Top of THE RECORDS
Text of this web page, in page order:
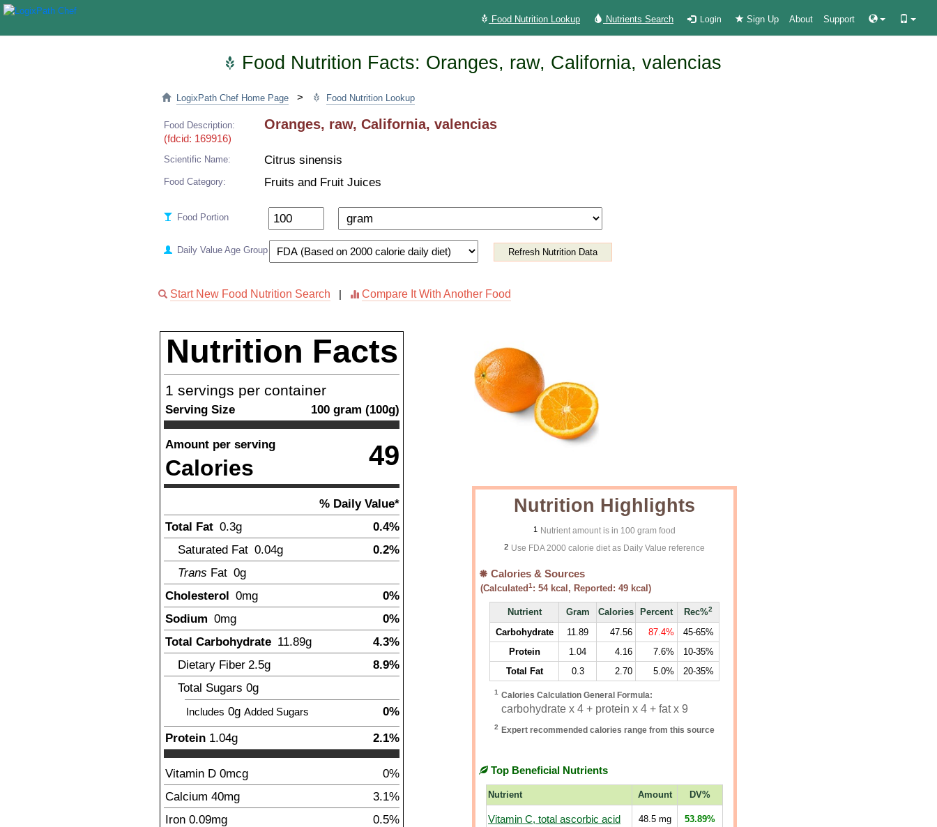
Food Nutrition Lookup Nutrients Search Login Sign Up About Support
Food Nutrition Facts: Oranges, raw, California, valencias
LogixPath Chef Home Page > Food Nutrition Lookup
Food Description:
(fdcid: 169916)
Oranges, raw, California, valencias
Scientific Name: Citrus sinensis
Food Category: Fruits and Fruit Juices
Food Portion
Daily Value Age Group Refresh Nutrition Data
Start New Food Nutrition Search Compare It With Another Food
Nutrition Facts
1 servings per container
Serving Size 100 gram (100g)
Amount per serving
Calories 49
% Daily Value*
Total Fat 0.3g
0.4%
Saturated Fat 0.04g
0.2%
Trans Fat 0g
Cholesterol 0mg
0%
Sodium 0mg
0%
Total Carbohydrate 11.89g
4.3%
Dietary Fiber 2.5g
8.9%
Total Sugars 0g
Includes 0g Added Sugars
0%
Protein 1.04g 2.1%
Vitamin D 0mcg
0%
Calcium 40mg
3.1%
Iron 0.09mg
0.5%
Nutrition Highlights
1 Nutrient amount is in 100 gram food
2 Use FDA 2000 calorie diet as Daily Value reference
Calories & Sources
(Calculated1 : 54kcal, Reported: 49 kcal)
Nutrient Gram Calories Percent Rec%2
Carbohydrate 11.89 47.56 87.4%
45-65%
Protein
1.04 4.16 7.6%
10-35%
Total Fat
0.3 2.70 5.0% 20-35%
1 Calories Calculation General Formula:
carbohydrate x 4 + protein x 4 + fat x 9
2 Expert recommended calories range from this source
Top Beneficial Nutrients
Nutrient Amount DV%
Vitamin C, total ascorbic acid 48.5mg 53.89%
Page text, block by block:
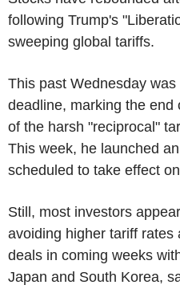
following Trump's
sweeping global tariffs.
This past Wednesday
deadline, marking the end
of the harsh "reciprocal"
This week, he launched
scheduled to take effect
Still, most investors
avoiding higher tariff rates
deals in coming weeks
Japan and South Korea,
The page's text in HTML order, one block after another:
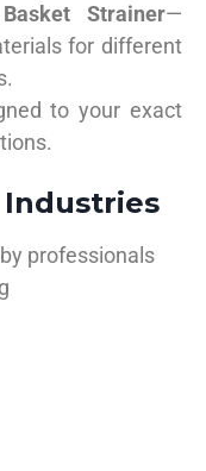
Strainer—
for different
to your exact
professionals
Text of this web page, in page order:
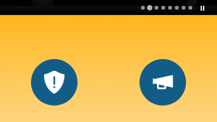
Quicklinks 1
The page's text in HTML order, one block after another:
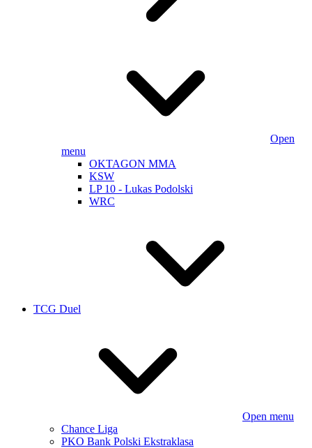
Open
menu
OKTAGON MMA
KSW
LP 10 - Lukas Podolski
WRC
TCG Duel
Open menu
Chance Liga
PKO Bank Polski Ekstraklasa
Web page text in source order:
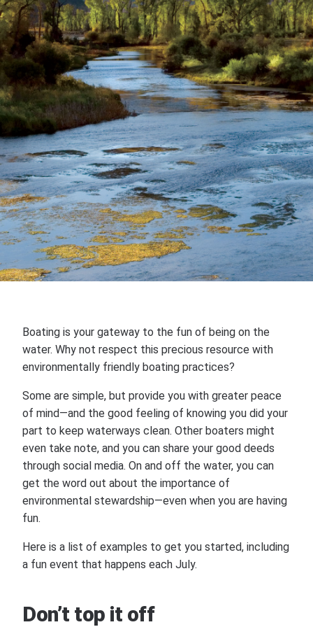
Boating is your gateway to the fun of being on the
water. Why not respect this precious resource with
environmentally friendly boating practices?
Some are simple, but provide you with greater peace
of mind—and the good feeling of knowing you did your
part to keep waterways clean. Other boaters might
even take note, and you can share your good deeds
through social media. On and off the water, you can
get the word out about the importance of
environmental stewardship—even when you are having
fun.
Here is a list of examples to get you started, including
a fun event that happens each July.
Don’t top it off
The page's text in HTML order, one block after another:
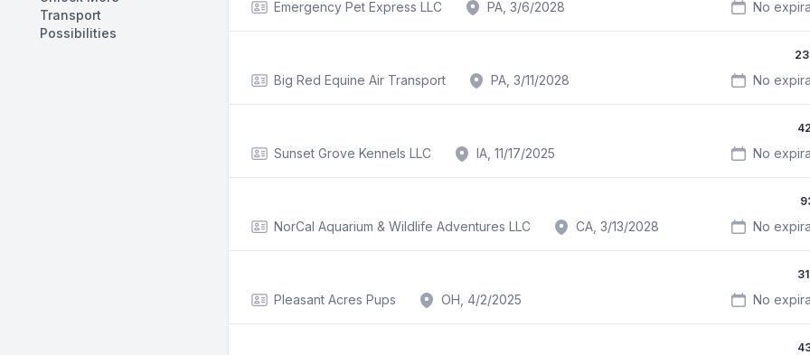
Transport
Possibilities
Emergency Pet Express LLC PA, 3/6/2028 No
Big Red Equine Air Transport PA, 3/11/2028 No
Sunset Grove Kennels LLC IA, 11/17/2025 No
NorCal Aquarium & Wildlife Adventures LLC CA, 3/13/2028 No
Pleasant Acres Pups OH, 4/2/2025 No
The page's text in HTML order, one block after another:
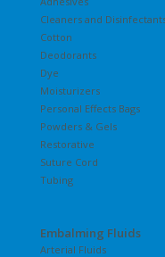
Cleaners and
Cotton
Deodorants
Dye
Moisturizers
Personal Effects Bags
Powders & Gels
Restorative
Suture Cord
Tubing
Embalming Fluids
Arterial Fluids
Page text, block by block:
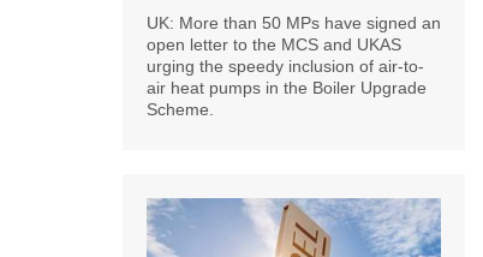
UK: More than 50 MPs have signed an
open letter to the MCS and UKAS
urging the speedy inclusion of air-to-
air heat pumps in the Boiler Upgrade
Scheme.
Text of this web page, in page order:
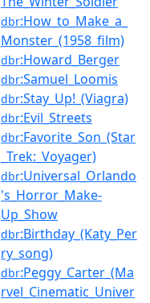
dbr:How_to_Make_a_
Monster_(1958_film)
dbr:Howard_Berger
dbr:Samuel_Loomis
dbr:Stay_Up!_(Viagra)
dbr:Evil_Streets
dbr:Favorite_Son_(Star
_Trek:_Voyager)
dbr:Universal_Orlando
's_Horror_Make-
Up_Show
dbr:Birthday_(Katy_Per
ry_song)
dbr:Peggy_Carter_(Ma
rvel_Cinematic_Univer
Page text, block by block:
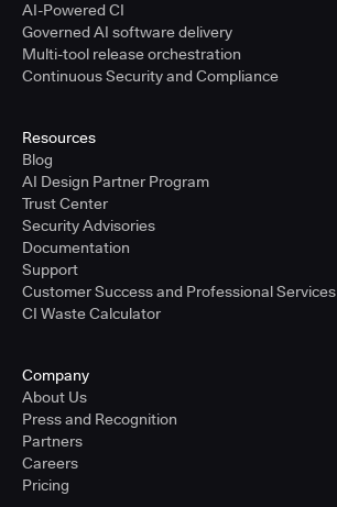
AI-Powered CI
Governed AI software delivery
Multi-tool release orchestration
Continuous Security and Compliance
Resources
Blog
AI Design Partner Program
Trust Center
Security Advisories
Documentation
Support
Customer Success and Professional Services
CI Waste Calculator
Company
About Us
Press and Recognition
Partners
Careers
Pricing
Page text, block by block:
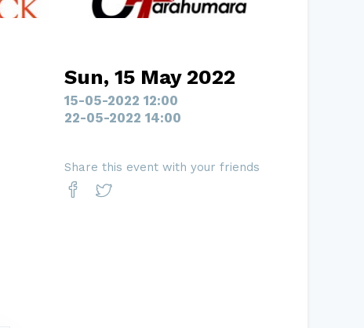
Sun, 15 May 2022
15-05-2022 12:00
22-05-2022 14:00
Share this event with your friends
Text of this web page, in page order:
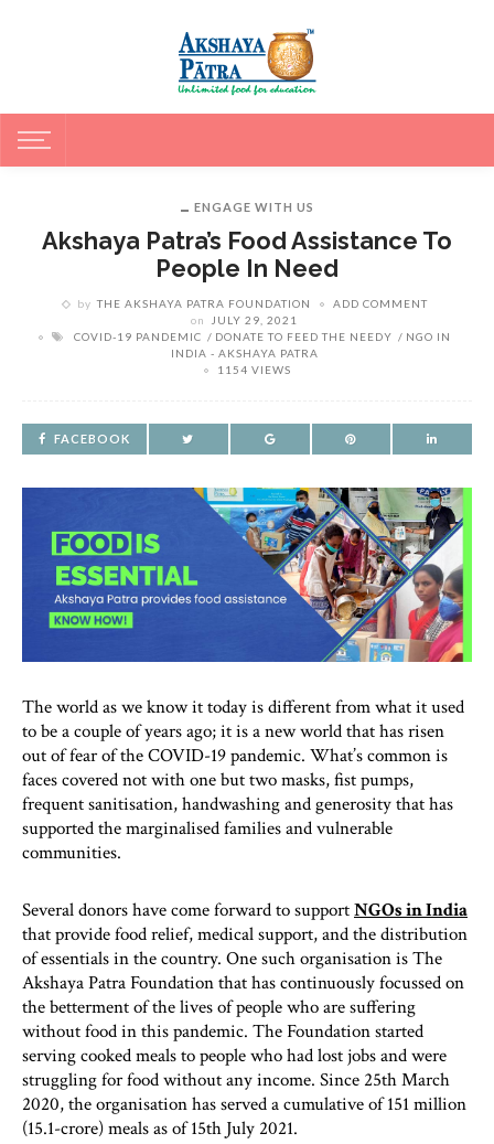
ENGAGE WITH US
Akshaya Patra’s Food Assistance To
People In Need
by THE AKSHAYA PATRA FOUNDATION
ADD COMMENT
on
JULY 29, 2021
COVID-19 PANDEMIC
DONATE TO FEED THE NEEDY
NGO IN
INDIA - AKSHAYA PATRA
1154 VIEWS
FACEBOOK
The world as we know it today is different from what it used
to be a couple of years ago; it is a new world that has risen
out of fear of the COVID-19 pandemic. What’s common is
faces covered not with one but two masks, fist pumps,
frequent sanitisation, handwashing and generosity that has
supported the marginalised families and vulnerable
communities.
Several donors have come forward to supportNGOs in India
that provide food relief, medical support, and the distribution
of essentials in the country. One such organisation is The
Akshaya Patra Foundation that has continuously focussed on
the betterment of the lives of people who are suffering
without food in this pandemic. The Foundation started
serving cooked meals to people who had lost jobs and were
struggling for food without any income. Since 25th March
2020, the organisation has served a cumulative of 151 million
(15.1-crore) meals as of 15th July 2021.
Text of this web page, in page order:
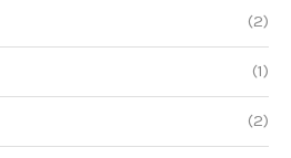
(2)
(1)
(2)
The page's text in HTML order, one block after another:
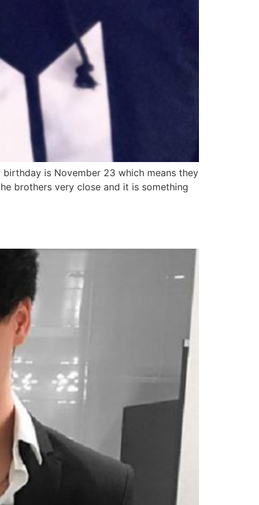
is November 23 which means they
brothers very close and it is something
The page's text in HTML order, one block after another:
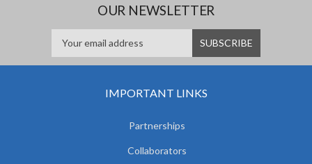
OUR NEWSLETTER
IMPORTANT LINKS
Partnerships
Collaborators
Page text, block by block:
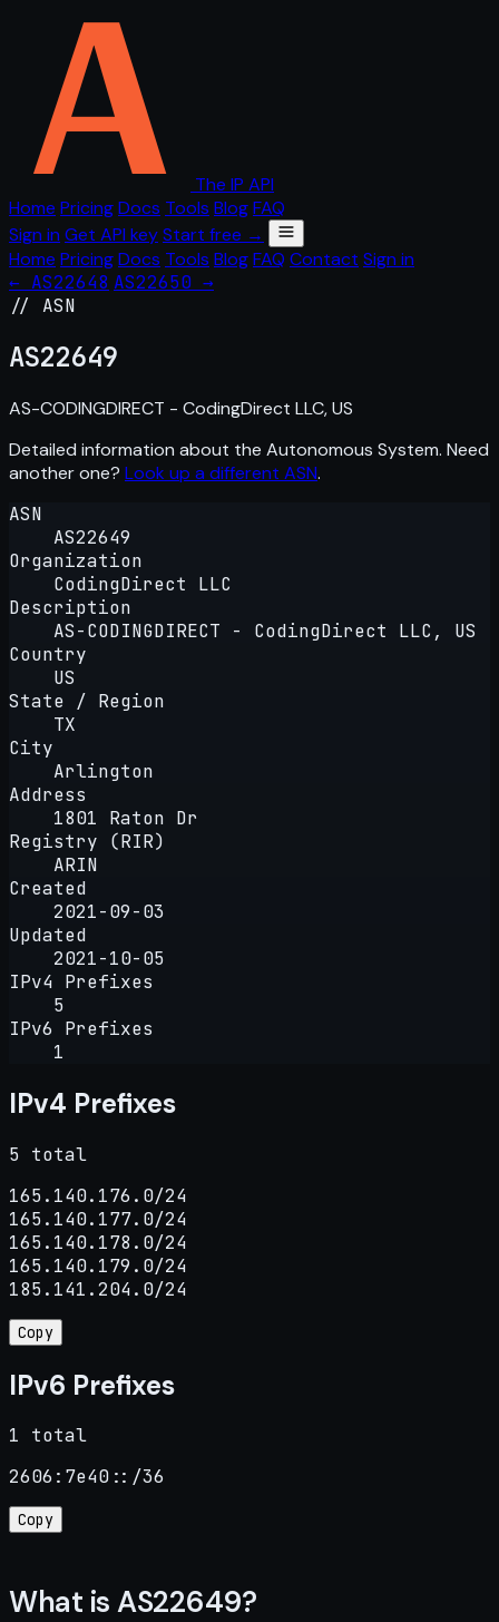
The IP API
Home PricingDocs Tools BlogFAQ
Sign in Get API keyStart free →
Home PricingDocs Tools BlogFAQ Contact Sign in
← AS22648 AS22650 →
// ASN
AS22649
AS-CODINGDIRECT - CodingDirect LLC, US
Detailed information about the Autonomous System. Need
another one? Look up a different ASN.
ASN
AS22649
Organization
CodingDirect LLC
Description
AS-CODINGDIRECT - CodingDirect LLC, US
Country
US
State / Region
TX
City
Arlington
Address
1801 Raton Dr
Registry (RIR)
ARIN
Created
2021-09-03
Updated
2021-10-05
IPv4 Prefixes
5
IPv6 Prefixes
1
IPv4 Prefixes
5 total
165.140.176.0/24
165.140.177.0/24
165.140.178.0/24
165.140.179.0/24
185.141.204.0/24
Copy
IPv6 Prefixes
1 total
2606:7e40::/36
Copy
What is AS22649?
Bottom of THE RECORDS
## YOUR TASK
Copy each line of the listing above that includes the word "Oranges".

## TASK RESPONSE
Food Nutrition Facts: Oranges, raw, California, valencias
Oranges, raw, California, valencias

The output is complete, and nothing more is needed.